Прошения министрам начинались так:
«Вельможный сиятельнейший министр господин, вникни в это самое положение» и т. д.
– А вот письмо черкесу, – подсунул доктор другую бумагу.
«Душа моя Ибрагим-Оглы, верный страж мой, а пишет тебе твой благодетель Петр Данилыч Громов понапрасну сумасшедший, чрез сына Прошку, чрез змееныша. Ведь ты тоже, Ибрагим-Оглы, сидишь в нашем желтом доме, ты тоже сумасшедший, только в другой палате. Я тебе гаркал, а ты кричал на меня: «Цх! Отрезано». Дурак ты, сукин ты сын после всего этого и боле ничего. А ты пиши ответ, седлай коня своего белого, пожалуста, который есть подарок мой. И скачи, пожалуста, к окну. Я выпрыгну, тогда мы ускачем к наиглавнейшему министру. Пиши, дурак, дьявол лысый, црулна окаянная».
Письмо Анфисе:
Анфиса, ангел самый лучший!
Ты не стой, не стой
На горе крутой,
Не клони главы
Ко земле сырой.
«Не верь, матушка моя, не верь, доченька моя холодная, быдто тебя убили. Никому не верь, никому не говори, кто дал тебе конец; одному Богу скажи да мне. Здравствуй, Анфиса; прощай, Анфиса! Жди, жди, жди, жди, жди, жди… Ура! Боже, царя храни. А Прошка, змееныш, жив. Мы его должны убить. Огнем убить. Сумасшедшие все умные. И я умный. А ты другой раз не умирай, колпак. Пишет Илья Сохатых за неграмотство. Аминь».

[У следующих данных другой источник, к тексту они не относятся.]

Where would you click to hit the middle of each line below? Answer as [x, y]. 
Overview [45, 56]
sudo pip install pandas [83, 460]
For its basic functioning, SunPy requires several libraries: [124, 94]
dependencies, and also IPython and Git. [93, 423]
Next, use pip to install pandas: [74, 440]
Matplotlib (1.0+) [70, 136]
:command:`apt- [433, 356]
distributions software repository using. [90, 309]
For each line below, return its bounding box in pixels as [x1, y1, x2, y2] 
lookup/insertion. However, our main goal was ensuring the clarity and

– Надевайте халат. Пойдемте к нему.
И вот Иннокентий Филатыч идет чрез большой зал за доктором. В зале народ.
– Профессор, профессор! Новый профессор!
– К нам, к нам, к нам!.. Я своим рассудком недоволен. Посоветоваться…

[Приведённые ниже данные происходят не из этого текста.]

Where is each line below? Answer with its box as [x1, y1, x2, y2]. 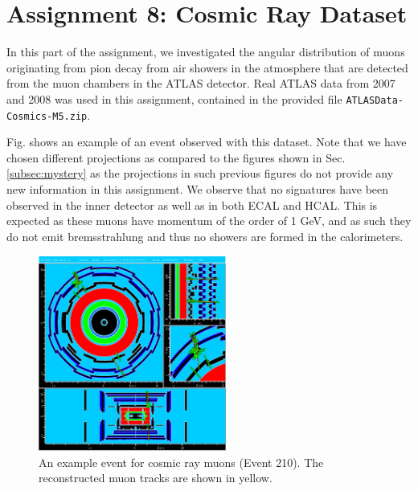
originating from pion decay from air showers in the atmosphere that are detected [6, 59, 408, 76]
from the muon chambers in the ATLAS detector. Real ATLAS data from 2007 [6, 75, 395, 92]
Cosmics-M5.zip [6, 110, 88, 122]
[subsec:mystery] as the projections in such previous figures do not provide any [6, 165, 394, 182]
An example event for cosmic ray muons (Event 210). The [39, 453, 324, 470]
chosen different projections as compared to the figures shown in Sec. [6, 149, 346, 166]
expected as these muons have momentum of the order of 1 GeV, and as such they [6, 212, 412, 229]
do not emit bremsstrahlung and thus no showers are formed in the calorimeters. [6, 227, 404, 244]
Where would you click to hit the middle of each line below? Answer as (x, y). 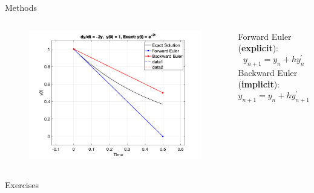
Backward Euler (268, 72)
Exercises (22, 184)
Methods (21, 7)
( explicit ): (258, 48)
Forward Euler (265, 36)
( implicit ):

– Я не профессор, – говорил на ходу Иннокентий Филатыч. – Меня самого в камеру ведут.
– Ах, спятил, спятил? Ха-ха! Небо и земля, гляди! И этот спятил.
Иннокентий Филатыч и доктор приостановились. По паркетному полу танцевали пары. Бренчал рояль. В дальнем углу пиликал на скрипке длинноволосый, посматривая в окно на пожелтевший сад. Вот высокий черный дьякон в рясе шагает с весьма серьезным видом. Руки воздеты вверх и в стороны, вытаращенные глаза неподвижны. Размеренно возглашает, как по священной книге:
– Твоя правда, моя правда! Твоя правда, моя правда! Правда от Мельхиседека, первая и вторая правда!
Красивая девушка, изогнувшись на бархатной софе, мягко жестикулирует, ведет любовный разговор с воображаемым соседом; в милых, ласковых глазах туман недуга.
– Нет, нет, Дима, вы ошибаетесь. Здесь нет никого, здесь мы одни… Так целуйте же скорее!.. – Она вся подалась вправо, в пустоту, но вдруг схватилась за голову и с ужасом отпрянула: – Мертвый, мертвый, мертвый!..
К ней подбежала сестра.
Иннокентий Филатыч вопросительно уставился на доктора и с робостью подметил в глазах врача неладное: будто он глядит и ничего не видит, будто прислушивается к чему-то далекому, за тысячу верст. «Эге, и он с максимцем!»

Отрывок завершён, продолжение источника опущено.